▶ _Exercise prompt_: Please repeat every record below exactly as written, but leave out the pictures.

▶ _Exercise data_:
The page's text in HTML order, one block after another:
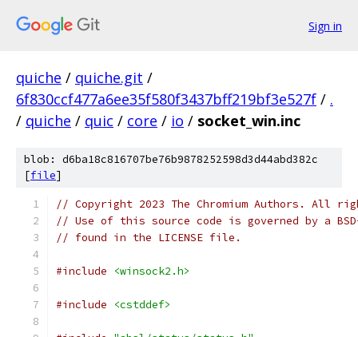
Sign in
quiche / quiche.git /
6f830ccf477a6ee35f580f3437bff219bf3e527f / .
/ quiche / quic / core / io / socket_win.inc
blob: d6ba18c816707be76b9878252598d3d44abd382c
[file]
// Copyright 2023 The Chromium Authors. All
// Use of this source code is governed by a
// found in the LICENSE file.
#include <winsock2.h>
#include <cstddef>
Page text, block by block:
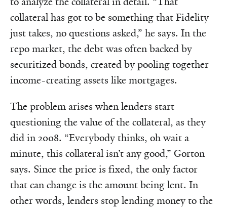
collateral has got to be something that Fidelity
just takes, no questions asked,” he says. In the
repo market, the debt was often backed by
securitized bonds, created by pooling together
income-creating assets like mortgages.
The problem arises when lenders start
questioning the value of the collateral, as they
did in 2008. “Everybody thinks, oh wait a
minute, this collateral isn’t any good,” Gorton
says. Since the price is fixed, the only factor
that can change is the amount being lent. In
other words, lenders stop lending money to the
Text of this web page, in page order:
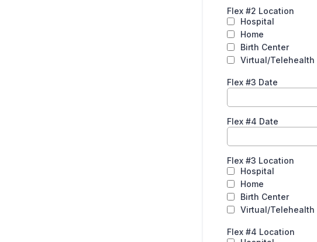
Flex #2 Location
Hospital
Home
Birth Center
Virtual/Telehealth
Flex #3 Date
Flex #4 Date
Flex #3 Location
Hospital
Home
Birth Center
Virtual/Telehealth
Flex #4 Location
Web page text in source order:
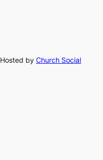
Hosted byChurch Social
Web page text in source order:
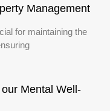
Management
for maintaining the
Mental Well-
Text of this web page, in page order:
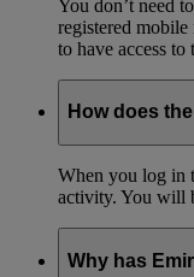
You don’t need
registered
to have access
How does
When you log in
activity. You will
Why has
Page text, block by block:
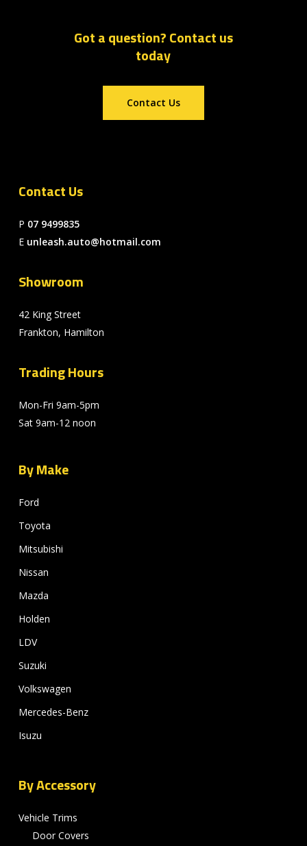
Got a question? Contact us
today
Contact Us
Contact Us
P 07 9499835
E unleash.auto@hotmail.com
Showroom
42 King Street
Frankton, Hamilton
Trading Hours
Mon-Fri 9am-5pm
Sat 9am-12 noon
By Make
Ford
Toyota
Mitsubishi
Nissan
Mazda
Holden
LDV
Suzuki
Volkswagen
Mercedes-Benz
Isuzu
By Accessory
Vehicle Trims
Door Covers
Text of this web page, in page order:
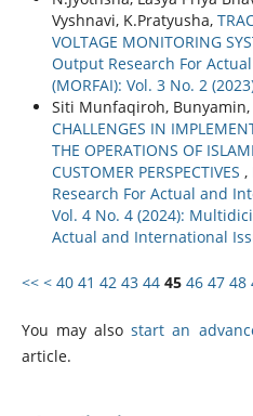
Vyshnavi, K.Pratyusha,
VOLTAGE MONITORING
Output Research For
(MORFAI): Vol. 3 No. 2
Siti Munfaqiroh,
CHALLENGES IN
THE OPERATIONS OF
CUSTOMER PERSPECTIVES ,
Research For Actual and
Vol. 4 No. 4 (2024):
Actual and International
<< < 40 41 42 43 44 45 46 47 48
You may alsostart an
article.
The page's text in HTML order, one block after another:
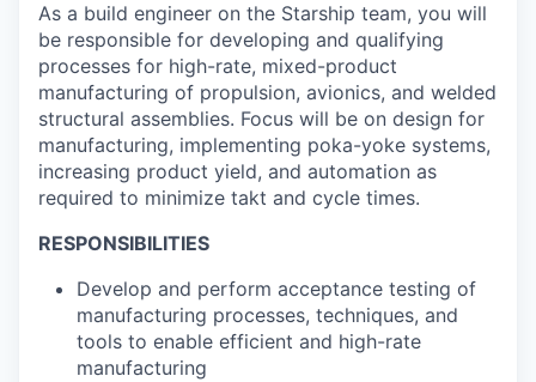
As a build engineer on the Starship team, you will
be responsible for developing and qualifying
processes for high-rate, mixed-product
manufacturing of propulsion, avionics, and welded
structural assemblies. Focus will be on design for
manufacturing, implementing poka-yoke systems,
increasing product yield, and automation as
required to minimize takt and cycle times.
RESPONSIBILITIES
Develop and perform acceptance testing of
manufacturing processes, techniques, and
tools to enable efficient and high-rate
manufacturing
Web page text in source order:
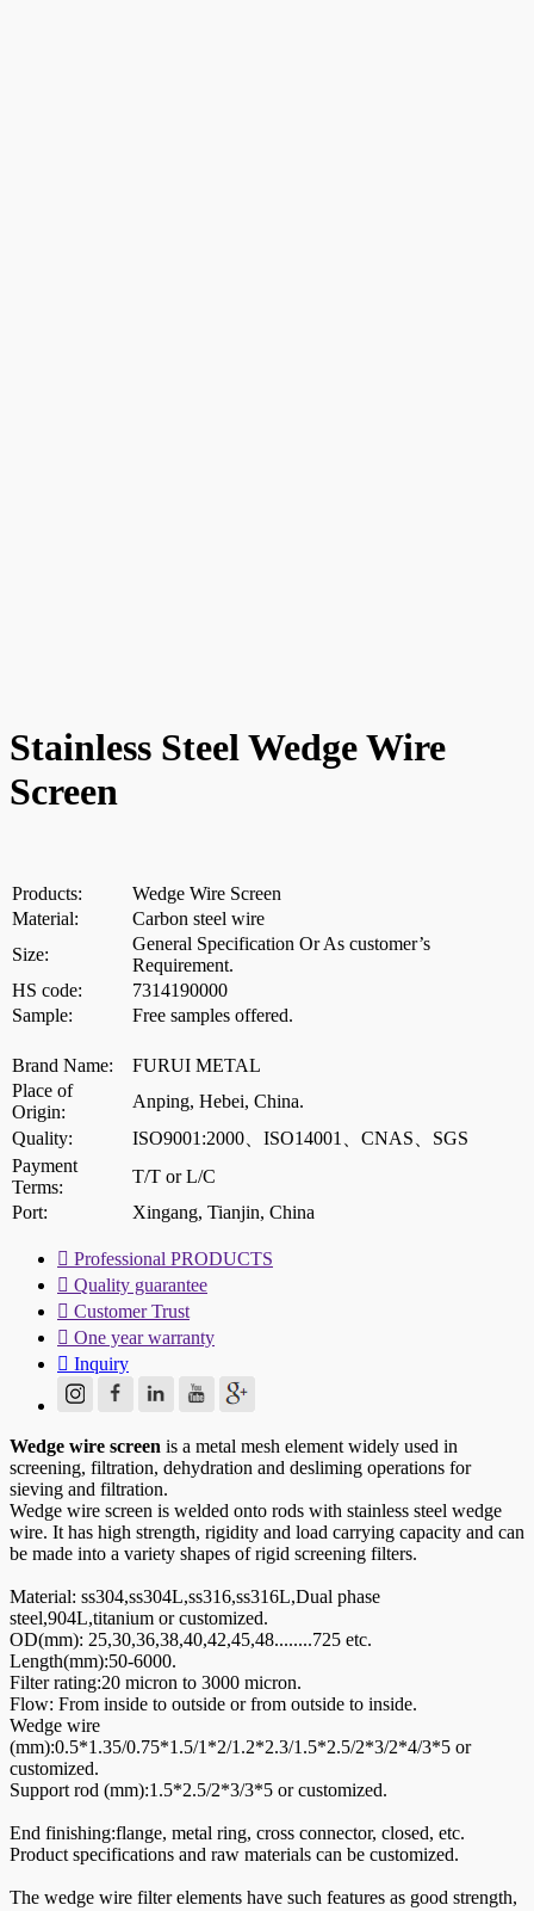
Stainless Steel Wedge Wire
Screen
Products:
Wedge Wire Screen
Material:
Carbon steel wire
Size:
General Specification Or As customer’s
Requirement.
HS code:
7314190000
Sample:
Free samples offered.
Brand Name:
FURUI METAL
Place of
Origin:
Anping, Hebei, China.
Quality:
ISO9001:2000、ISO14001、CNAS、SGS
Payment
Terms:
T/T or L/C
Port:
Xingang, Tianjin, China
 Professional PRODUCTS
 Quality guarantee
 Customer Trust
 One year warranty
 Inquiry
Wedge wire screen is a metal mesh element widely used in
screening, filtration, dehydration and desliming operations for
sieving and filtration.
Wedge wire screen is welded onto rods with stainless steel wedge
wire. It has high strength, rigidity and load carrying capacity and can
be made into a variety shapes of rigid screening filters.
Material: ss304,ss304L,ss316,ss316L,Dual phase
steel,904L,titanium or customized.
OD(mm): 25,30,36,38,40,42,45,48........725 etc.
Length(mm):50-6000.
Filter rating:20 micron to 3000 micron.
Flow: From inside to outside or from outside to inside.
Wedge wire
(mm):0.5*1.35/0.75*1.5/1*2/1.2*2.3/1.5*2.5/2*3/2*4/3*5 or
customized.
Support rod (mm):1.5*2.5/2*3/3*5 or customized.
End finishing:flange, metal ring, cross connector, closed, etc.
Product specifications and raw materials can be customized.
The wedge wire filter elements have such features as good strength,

▶ _Exercise response_:
The page's text in HTML order, one block after another:
Sign in
quiche / quiche.git /
6f830ccf477a6ee35f580f3437bff219bf3e527f / .
/ quiche / quic / core / io / socket_win.inc
blob: d6ba18c816707be76b9878252598d3d44abd382c
[file]
// Copyright 2023 The Chromium Authors. All
// Use of this source code is governed by a
// found in the LICENSE file.
#include <winsock2.h>
#include <cstddef>
Page text, block by block:
collateral has got to be something that Fidelity
just takes, no questions asked,” he says. In the
repo market, the debt was often backed by
securitized bonds, created by pooling together
income-creating assets like mortgages.
The problem arises when lenders start
questioning the value of the collateral, as they
did in 2008. “Everybody thinks, oh wait a
minute, this collateral isn’t any good,” Gorton
says. Since the price is fixed, the only factor
that can change is the amount being lent. In
other words, lenders stop lending money to the
Text of this web page, in page order:
Flex #2 Location
Hospital
Home
Birth Center
Virtual/Telehealth
Flex #3 Date
Flex #4 Date
Flex #3 Location
Hospital
Home
Birth Center
Virtual/Telehealth
Flex #4 Location
Web page text in source order:
Hosted byChurch Social
Web page text in source order:
Management
for maintaining the
Mental Well-
Text of this web page, in page order:
You don’t need
registered
to have access
How does
When you log in
activity. You will
Why has
Page text, block by block:
Got a question? Contact us
today
Contact Us
Contact Us
P 07 9499835
E unleash.auto@hotmail.com
Showroom
42 King Street
Frankton, Hamilton
Trading Hours
Mon-Fri 9am-5pm
Sat 9am-12 noon
By Make
Ford
Toyota
Mitsubishi
Nissan
Mazda
Holden
LDV
Suzuki
Volkswagen
Mercedes-Benz
Isuzu
By Accessory
Vehicle Trims
Door Covers
Text of this web page, in page order:
Vyshnavi, K.Pratyusha,
VOLTAGE MONITORING
Output Research For
(MORFAI): Vol. 3 No. 2
Siti Munfaqiroh,
CHALLENGES IN
THE OPERATIONS OF
CUSTOMER PERSPECTIVES ,
Research For Actual and
Vol. 4 No. 4 (2024):
Actual and International
<< < 40 41 42 43 44 45 46 47 48
You may alsostart an
article.
The page's text in HTML order, one block after another:
As a build engineer on the Starship team, you will
be responsible for developing and qualifying
processes for high-rate, mixed-product
manufacturing of propulsion, avionics, and welded
structural assemblies. Focus will be on design for
manufacturing, implementing poka-yoke systems,
increasing product yield, and automation as
required to minimize takt and cycle times.
RESPONSIBILITIES
Develop and perform acceptance testing of
manufacturing processes, techniques, and
tools to enable efficient and high-rate
manufacturing
Web page text in source order:
Stainless Steel Wedge Wire
Screen
Products:
Wedge Wire Screen
Material:
Carbon steel wire
Size:
General Specification Or As customer’s
Requirement.
HS code:
7314190000
Sample:
Free samples offered.
Brand Name:
FURUI METAL
Place of
Origin:
Anping, Hebei, China.
Quality:
ISO9001:2000、ISO14001、CNAS、SGS
Payment
Terms:
T/T or L/C
Port:
Xingang, Tianjin, China
 Professional PRODUCTS
 Quality guarantee
 Customer Trust
 One year warranty
 Inquiry
Wedge wire screen is a metal mesh element widely used in
screening, filtration, dehydration and desliming operations for
sieving and filtration.
Wedge wire screen is welded onto rods with stainless steel wedge
wire. It has high strength, rigidity and load carrying capacity and can
be made into a variety shapes of rigid screening filters.
Material: ss304,ss304L,ss316,ss316L,Dual phase
steel,904L,titanium or customized.
OD(mm): 25,30,36,38,40,42,45,48........725 etc.
Length(mm):50-6000.
Filter rating:20 micron to 3000 micron.
Flow: From inside to outside or from outside to inside.
Wedge wire
(mm):0.5*1.35/0.75*1.5/1*2/1.2*2.3/1.5*2.5/2*3/2*4/3*5 or
customized.
Support rod (mm):1.5*2.5/2*3/3*5 or customized.
End finishing:flange, metal ring, cross connector, closed, etc.
Product specifications and raw materials can be customized.
The wedge wire filter elements have such features as good strength,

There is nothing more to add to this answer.